MLE Estimates: [(('habe', ('ich',)), 0.050565626277770205), (('zwar', ('habe',)), 0.005199306759098787), (('von', ('zwar',)), 0.010416666666666666), (('irgend', ('von',)), 0.0007309941520467836)]
MLE Estimates: [(('will', ('deinetwegen',)), 0.125), (('ich', ('will',)), 0.1860986547085202), (('nicht', ('ich',)), 0.03380128117759302), (('widerstehen', ('nicht',)), 0.0006740361283364788)]
MLE Estimates: [(('will', ('ich',)), 0.016764345100177182), (('fußball', ('will',)), 0.0), (('spielen', ('fußball',)), 0)]


In [None]:
# Perplexity of bigrams
test_data = [bigrams(t,  pad_right=False, pad_left=False) for t in tokenized_text]
for i, test in enumerate(test_data):
  print("PP({0}):{1}".format(test_sentences[i], model.perplexity(test)))

PP(Ich habe zwar von irgend):149.4992880929327
PP(deinetwegen will ich nicht widerstehen):37.062320219847486
PP(ich will Fußball spielen):inf


##Result Analysis
- **Lowest Perplexity Sentence (Generated by the Model):**
  - Sentence: "deinetwegen will ich nicht widerstehen"
  - Perplexity: 37.06
  - This sentence has the lowest perplexity among the sentences generated by the model. The lower perplexity suggests that the trigram model itself finds it easier to predict the next word in this sentence compared to other sentences it generated. This indicates that the model is more confident and accurate in generating this particular sentence.

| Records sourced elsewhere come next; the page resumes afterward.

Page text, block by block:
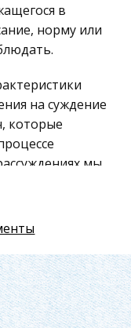
учений
в
норму или
на суждение
которые
мы
значит,
в споре,
людей
и
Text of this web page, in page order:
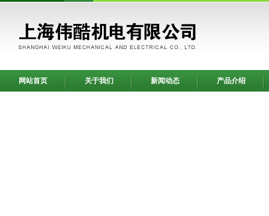
网站首页 关于我们 新闻动态 产品介绍

- **Highest Perplexity Sentence:**
  - Sentence: "ich will Fußball spielen"
  - Perplexity: Infinity (inf)
  - This sentence has the highest perplexity among the sentences generated by the model. The perplexity value of infinity indicates that the trigram model encountered a sequence that it could not predict effectively. This suggests that the model struggled with this specific sentence, likely due to the presence of less common or unseen words or word sequences. In this case, the unseen word for the model is: Fußball.

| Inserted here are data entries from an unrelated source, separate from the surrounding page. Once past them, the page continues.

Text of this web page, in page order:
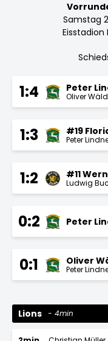
Samstag
Eisstadion
1:4 Peter
Oliver
1:3 #19
Peter
1:2 #11
Ludwig
0:2 Peter
0:1 Oliver
Peter
Lions 4min
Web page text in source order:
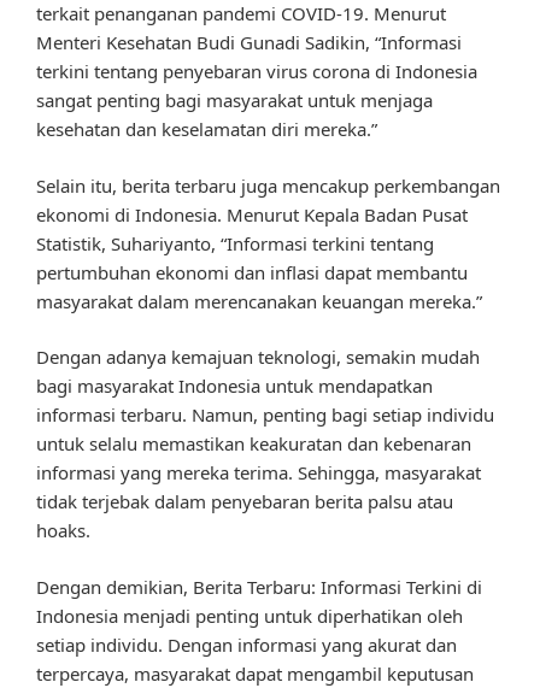
terkait penanganan pandemi COVID-19. Menurut
Menteri Kesehatan Budi Gunadi Sadikin, “Informasi
terkini tentang penyebaran virus corona di Indonesia
sangat penting bagi masyarakat untuk menjaga
kesehatan dan keselamatan diri mereka.”
Selain itu, berita terbaru juga mencakup perkembangan
ekonomi di Indonesia. Menurut Kepala Badan Pusat
Statistik, Suhariyanto, “Informasi terkini tentang
pertumbuhan ekonomi dan inflasi dapat membantu
masyarakat dalam merencanakan keuangan mereka.”
Dengan adanya kemajuan teknologi, semakin mudah
bagi masyarakat Indonesia untuk mendapatkan
informasi terbaru. Namun, penting bagi setiap individu
untuk selalu memastikan keakuratan dan kebenaran
informasi yang mereka terima. Sehingga, masyarakat
tidak terjebak dalam penyebaran berita palsu atau
hoaks.
Dengan demikian, Berita Terbaru: Informasi Terkini di
Indonesia menjadi penting untuk diperhatikan oleh
setiap individu. Dengan informasi yang akurat dan
terpercaya, masyarakat dapat mengambil keputusan

In summary, when considering the generated sentences, the lowest perplexity still indicates better predictability and confidence in the model's ability to generate coherent text, while the highest perplexity reflects difficulties in generating sentences containing less common or unseen word sequences.